BY MITCHEL L. ZOLER
MIAMI BEACH -- A catheter that delivers ultrasound energy while infusing a lytic drug led to fast clot lysis and artery recanalization, and a low rate of major bleeds in a series of 66 patients with peripheral artery occlusions treated at 13 medical centers in the United States.
Faster clot lysis makes same-day treatment possible and lowers treatment cost, Dr. Thomas O. McNamara said at the 18th International Symposium on Endovascular Therapy.
For peripheral vessel occlusions, "the future of lysis is to shorten it. If we can reduce the duration of thrombolysis we can probably cause less bleeding," said Dr. McNamara, chief of the interventional radiology service at the University of California, Los Angeles.
The Lysus catheter is a 5-French diameter device that comes in 6-50 cm lengths. It contains channels for infusing a drug along the entire length, as well as spaced transducers that produce ultrasound pulses at 2.2 MHz for every 1 cm of catheter length. Ultrasound opens the fibrin matrix of a clot in a way that's similar to abciximab, the antiplatelet IIb/IIIa inhibitor, said Dr. McNamara. It also helps drive the lytic solution throughout the clot. In the patients treated so far, a variety of thrombolytic drugs have been used: tenecteplase (TNKase), reteplase (Retavase), alteplase (Activase), and urokinase. The lytic agent is selected at the discretion of each treating physician. The catheter received FDA approval in 2004, but widespread marketing did not start until this year. Dr. McNamara is a consultant to Ekos, which makes the Lysus catheter.
By December 2005, 145 patients had been treated with the catheter at 13 centers in the United States. The total included 77 patients with peripheral arterial occlusions, 40 patients with deep vein thrombosis, and the remaining 28 with other occlusions, including some patients with strokes. Dr. McNamara presented results for 66 patients who had complete follow-up information available. The 66 patients had occlusions that had been in place for 3-180 days.
For the entire series of 66 patients, follow-up angiographic assessments were done an average of 17.5 hours after the start of treatment. At follow-up, complete clot lysis had occurred in 58 patients (88%), with 1 patient (1.5%) having a major bleed (a bleeding event that required transfusion, surgery, or cessation of treatment) and 1 patient (1.5%) with distal embolization. In all 145 patients who had been treated with the ultrasound catheter through the end of last year, 3 (2.1%) had major bleeds.
As a comparison, Dr. McNamara, cited data collected for conventional thrombolysis with urokinase in the Thrombolysis or Peripheral Arterial Surgery (TOPAS) trial, published in 1998, which established catheter-based thrombolysis as an alternative to surgery for peripheral occlusions (N. Engl. J. Med. 1998;338:1105-11). In TOPAS, the average angiographic follow-up was after 24.4 hours of treatment, at which time 68% of the 243 treated patients had complete clot lysis. The rate of major bleeds was 12.5%, and the rate of distal embolization was 14.6%.

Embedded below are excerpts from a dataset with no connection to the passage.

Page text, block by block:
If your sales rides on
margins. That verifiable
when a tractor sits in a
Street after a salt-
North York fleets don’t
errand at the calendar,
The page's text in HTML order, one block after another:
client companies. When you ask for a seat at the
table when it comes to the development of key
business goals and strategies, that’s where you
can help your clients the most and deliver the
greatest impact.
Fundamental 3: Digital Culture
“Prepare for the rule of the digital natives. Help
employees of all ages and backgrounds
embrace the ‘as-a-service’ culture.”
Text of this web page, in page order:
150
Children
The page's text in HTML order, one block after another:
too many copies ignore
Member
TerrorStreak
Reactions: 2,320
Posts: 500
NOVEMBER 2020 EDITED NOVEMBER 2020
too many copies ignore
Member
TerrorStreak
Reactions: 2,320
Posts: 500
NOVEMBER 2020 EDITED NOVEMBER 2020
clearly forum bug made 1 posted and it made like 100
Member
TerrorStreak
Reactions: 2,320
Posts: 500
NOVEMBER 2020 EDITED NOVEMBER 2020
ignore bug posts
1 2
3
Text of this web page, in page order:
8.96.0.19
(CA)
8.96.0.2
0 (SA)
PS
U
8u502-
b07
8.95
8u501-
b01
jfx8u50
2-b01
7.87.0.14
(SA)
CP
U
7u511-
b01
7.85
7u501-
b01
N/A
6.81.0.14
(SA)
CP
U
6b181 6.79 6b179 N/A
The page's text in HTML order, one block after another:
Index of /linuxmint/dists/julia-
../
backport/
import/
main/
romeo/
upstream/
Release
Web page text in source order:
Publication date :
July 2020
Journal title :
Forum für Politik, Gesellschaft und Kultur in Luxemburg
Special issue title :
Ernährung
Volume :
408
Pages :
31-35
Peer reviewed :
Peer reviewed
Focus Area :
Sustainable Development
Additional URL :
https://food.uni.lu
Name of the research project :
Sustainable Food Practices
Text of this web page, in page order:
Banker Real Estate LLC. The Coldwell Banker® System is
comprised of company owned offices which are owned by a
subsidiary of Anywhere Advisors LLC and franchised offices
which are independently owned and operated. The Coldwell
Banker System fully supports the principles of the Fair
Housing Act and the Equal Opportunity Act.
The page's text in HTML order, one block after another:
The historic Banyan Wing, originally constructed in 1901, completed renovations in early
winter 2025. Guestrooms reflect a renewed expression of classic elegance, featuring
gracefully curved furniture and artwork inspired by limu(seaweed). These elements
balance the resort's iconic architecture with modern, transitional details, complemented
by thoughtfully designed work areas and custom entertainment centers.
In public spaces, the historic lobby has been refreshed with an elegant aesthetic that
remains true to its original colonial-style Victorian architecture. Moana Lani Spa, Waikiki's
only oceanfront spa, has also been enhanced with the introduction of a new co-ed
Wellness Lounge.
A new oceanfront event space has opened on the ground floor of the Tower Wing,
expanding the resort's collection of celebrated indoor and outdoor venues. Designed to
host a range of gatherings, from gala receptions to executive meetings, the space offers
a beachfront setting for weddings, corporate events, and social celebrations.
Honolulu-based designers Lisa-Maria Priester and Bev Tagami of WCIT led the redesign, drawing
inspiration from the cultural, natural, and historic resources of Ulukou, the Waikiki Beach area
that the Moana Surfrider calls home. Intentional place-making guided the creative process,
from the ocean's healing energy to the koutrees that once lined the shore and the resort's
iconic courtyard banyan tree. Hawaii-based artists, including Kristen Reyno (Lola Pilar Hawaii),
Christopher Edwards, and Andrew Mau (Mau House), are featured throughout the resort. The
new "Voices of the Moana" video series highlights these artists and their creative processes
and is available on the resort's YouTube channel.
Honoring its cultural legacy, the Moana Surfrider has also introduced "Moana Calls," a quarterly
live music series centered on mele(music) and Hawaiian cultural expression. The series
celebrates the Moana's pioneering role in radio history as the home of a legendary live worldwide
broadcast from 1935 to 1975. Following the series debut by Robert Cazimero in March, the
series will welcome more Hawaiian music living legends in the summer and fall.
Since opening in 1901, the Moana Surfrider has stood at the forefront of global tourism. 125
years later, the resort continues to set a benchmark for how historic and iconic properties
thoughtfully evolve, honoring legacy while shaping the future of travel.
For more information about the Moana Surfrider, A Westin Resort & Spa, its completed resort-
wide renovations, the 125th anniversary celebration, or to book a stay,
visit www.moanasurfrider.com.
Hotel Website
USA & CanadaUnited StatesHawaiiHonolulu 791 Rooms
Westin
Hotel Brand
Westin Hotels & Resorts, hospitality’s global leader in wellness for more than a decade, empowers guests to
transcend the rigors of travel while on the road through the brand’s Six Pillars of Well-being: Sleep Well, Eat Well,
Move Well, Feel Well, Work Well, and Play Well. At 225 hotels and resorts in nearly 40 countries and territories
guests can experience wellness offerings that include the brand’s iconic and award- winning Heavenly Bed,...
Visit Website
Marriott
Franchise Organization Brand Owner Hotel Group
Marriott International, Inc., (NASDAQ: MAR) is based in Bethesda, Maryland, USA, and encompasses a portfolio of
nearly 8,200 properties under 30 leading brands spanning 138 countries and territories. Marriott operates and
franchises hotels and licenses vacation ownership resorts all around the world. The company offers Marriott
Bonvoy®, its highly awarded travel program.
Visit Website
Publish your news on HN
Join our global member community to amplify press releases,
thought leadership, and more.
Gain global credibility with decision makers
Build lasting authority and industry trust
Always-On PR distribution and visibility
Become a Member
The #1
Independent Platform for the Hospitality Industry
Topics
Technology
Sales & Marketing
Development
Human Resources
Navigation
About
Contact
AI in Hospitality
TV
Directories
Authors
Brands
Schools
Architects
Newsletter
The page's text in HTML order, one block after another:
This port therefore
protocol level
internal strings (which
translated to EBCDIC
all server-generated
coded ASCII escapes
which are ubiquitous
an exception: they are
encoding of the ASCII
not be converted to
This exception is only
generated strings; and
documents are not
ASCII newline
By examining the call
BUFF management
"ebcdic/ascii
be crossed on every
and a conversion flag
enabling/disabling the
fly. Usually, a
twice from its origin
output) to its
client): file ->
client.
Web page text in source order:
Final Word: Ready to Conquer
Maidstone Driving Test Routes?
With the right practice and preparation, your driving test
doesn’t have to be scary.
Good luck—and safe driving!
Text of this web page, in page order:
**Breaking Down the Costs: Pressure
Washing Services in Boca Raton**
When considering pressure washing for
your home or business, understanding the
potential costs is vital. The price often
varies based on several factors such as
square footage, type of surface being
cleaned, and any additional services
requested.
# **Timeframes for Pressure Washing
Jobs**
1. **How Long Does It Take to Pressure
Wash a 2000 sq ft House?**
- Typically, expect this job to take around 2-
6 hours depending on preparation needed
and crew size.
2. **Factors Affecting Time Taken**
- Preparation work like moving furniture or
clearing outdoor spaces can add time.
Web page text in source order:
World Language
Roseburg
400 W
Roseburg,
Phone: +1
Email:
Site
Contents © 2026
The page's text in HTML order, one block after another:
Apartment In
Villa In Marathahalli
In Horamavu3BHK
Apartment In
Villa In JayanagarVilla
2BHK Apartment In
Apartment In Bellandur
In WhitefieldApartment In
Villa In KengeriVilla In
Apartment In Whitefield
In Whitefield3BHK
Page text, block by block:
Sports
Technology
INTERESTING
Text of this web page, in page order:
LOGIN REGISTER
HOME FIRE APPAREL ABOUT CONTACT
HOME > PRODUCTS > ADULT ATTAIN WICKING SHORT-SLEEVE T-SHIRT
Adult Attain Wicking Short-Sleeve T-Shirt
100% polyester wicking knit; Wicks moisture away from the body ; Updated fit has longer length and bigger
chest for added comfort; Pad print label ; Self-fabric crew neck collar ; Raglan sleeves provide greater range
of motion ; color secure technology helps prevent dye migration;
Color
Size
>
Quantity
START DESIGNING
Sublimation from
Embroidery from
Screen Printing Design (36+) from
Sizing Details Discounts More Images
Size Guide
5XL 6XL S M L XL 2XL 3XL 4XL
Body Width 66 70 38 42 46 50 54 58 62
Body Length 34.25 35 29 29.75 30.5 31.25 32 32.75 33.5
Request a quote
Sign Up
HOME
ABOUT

In the current Lysus study, a subgroup of 27 patients treated with the Lysus catheter system were assessed by angiography 2-8 hours after treatment, and 82% had complete clot lysis. This subgroup included 13 patients who were examined 4-6 hours after treatment; of them, 62% had complete lysis and 85% had some degree of restored blood flow. The 4-6-hour subgroup was noteworthy because it corresponded to a subgroup of 49 patients in the TOPAS study who also were examined by angiography 4-6 hours after the start of treatment. In the TOPAS early subgroup, complete lysis occurred in 22%, with 69% having some degree of restored flow, said Dr. McNamara. Among the arterial patients treated with the ultrasound catheter so far, 70% had their treatment finished on the same day it started, and in this subgroup 76% were discharged the same day.
The ultrasound catheter has a temperature sensor at its distal tip to monitor restoration of blood flow without angiography. The ultrasound produces local warming of the patient's blood, but as flow is restored and more blood flows past the tip, the warming effect diminishes and measured temperature falls.
When asked to comment upon this article, Dr. Brian G. Rubin, associate professor of surgery and radiology, section of vascular surgery at the Washington University School of Medicine, St. Louis, stated: "Several aspects of Lysus catheter-assisted thrombolysis make it appealing to interventional proceduralists. First, the clots treated with the Lysus catheter were older than those treated in the TOPAS trial, suggesting that ultrasound-assisted lysis will allow clinicians to tackle more chronic or mature occlusions.
"Second, while the numbers in the Lysus trial are small, the rate of procedure-related major bleeding appears to be substantially lower than rates reported in other trials of thrombolytic therapy alone. Finally, the measurement of tip temperature to detect restoration of flow can serve as a simple method of knowing when to return the patient to the fluoroscopy suite for re-imaging of the treated area. This combination of advances will allow for treatment of a broader range of thrombotic occlusions with increased safety, expedience, and efficiency," Dr. Rubin concluded.